- Instructions for the task
Read the data below. Every line holding the string "frame" must be copied.

- Data supplied
****************************************

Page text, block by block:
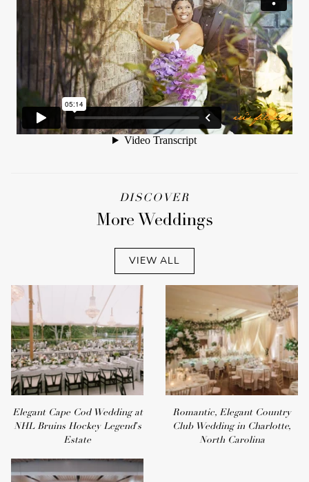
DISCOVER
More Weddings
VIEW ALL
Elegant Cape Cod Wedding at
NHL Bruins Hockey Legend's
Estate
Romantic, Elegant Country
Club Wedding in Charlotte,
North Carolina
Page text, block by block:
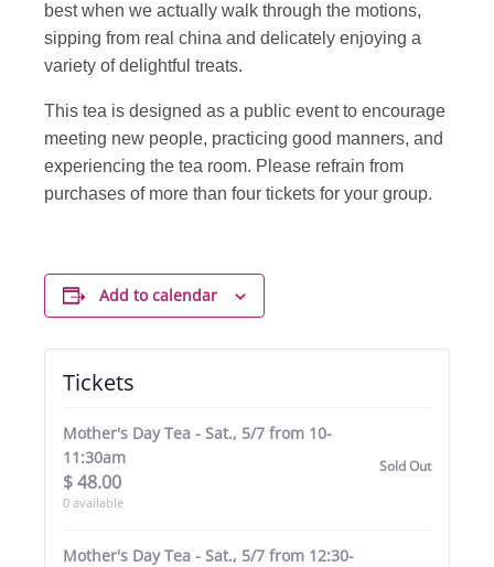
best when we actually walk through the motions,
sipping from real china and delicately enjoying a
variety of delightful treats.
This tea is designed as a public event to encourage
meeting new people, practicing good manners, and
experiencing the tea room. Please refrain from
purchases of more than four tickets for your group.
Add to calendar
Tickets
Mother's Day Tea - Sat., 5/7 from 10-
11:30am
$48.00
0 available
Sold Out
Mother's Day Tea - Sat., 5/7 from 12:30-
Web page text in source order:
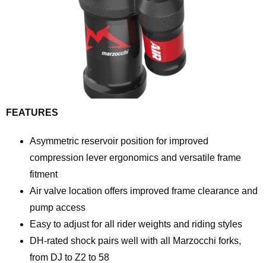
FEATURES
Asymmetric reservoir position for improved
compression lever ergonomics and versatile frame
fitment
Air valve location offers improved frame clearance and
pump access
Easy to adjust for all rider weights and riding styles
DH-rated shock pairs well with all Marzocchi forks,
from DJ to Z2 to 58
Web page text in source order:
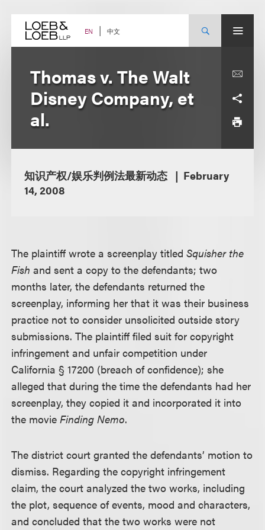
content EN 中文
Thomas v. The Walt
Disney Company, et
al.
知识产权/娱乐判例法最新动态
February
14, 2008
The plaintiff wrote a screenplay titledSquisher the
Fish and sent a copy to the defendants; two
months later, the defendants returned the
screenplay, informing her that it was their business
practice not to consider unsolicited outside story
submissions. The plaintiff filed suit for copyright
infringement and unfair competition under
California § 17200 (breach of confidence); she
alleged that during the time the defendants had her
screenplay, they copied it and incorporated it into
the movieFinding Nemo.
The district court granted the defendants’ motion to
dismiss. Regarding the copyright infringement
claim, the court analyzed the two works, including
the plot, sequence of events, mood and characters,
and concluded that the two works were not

****************************************

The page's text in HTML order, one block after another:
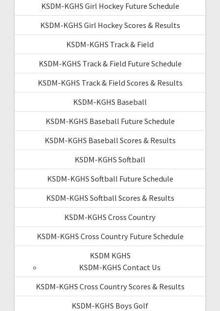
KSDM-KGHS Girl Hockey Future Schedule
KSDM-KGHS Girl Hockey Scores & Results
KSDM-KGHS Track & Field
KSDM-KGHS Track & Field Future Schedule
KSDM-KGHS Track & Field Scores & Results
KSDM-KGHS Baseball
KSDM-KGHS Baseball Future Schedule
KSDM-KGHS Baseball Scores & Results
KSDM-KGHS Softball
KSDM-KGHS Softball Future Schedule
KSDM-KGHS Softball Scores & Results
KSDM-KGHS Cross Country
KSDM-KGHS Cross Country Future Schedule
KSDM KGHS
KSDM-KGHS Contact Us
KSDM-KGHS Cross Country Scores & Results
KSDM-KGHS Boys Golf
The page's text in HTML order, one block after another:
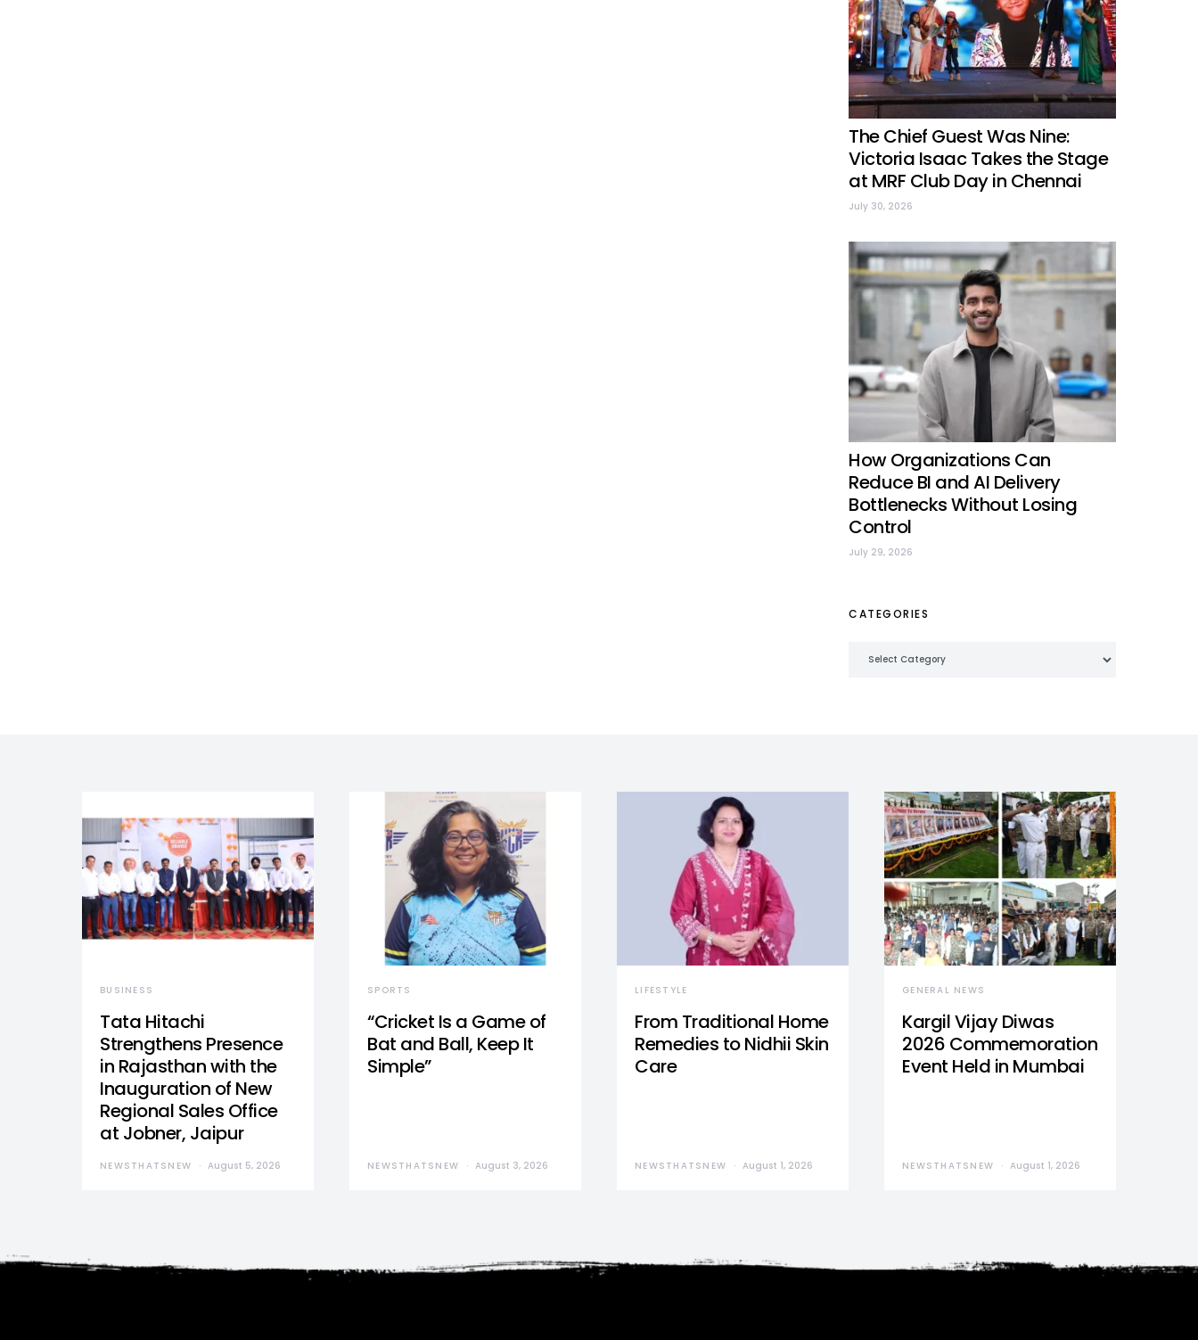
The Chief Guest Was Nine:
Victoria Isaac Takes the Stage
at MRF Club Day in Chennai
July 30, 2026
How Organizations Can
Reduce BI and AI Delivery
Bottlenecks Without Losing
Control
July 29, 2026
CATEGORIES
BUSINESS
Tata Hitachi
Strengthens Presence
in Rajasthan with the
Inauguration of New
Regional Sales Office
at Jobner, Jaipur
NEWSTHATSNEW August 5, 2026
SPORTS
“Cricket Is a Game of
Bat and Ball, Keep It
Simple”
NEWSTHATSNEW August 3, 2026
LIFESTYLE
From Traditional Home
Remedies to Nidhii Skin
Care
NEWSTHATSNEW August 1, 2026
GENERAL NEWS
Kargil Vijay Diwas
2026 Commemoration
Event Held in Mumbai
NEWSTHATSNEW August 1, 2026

****************************************

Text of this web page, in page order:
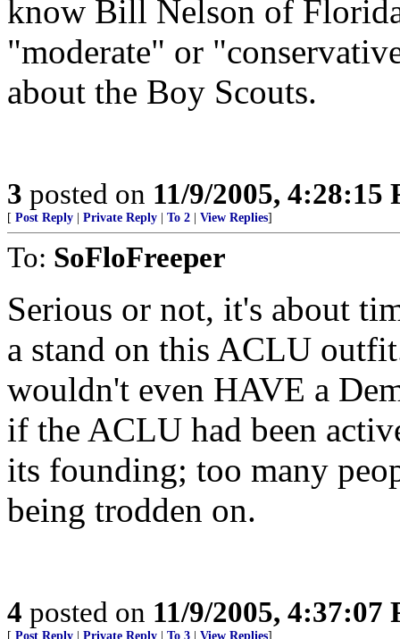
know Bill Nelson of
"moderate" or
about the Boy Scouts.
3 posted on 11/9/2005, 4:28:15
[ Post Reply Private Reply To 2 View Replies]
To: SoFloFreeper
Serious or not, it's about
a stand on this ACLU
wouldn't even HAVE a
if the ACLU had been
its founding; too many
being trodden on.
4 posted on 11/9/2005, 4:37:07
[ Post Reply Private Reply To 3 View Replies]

****************************************

- Exercise response
compression lever ergonomics and versatile frame
Air valve location offers improved frame clearance and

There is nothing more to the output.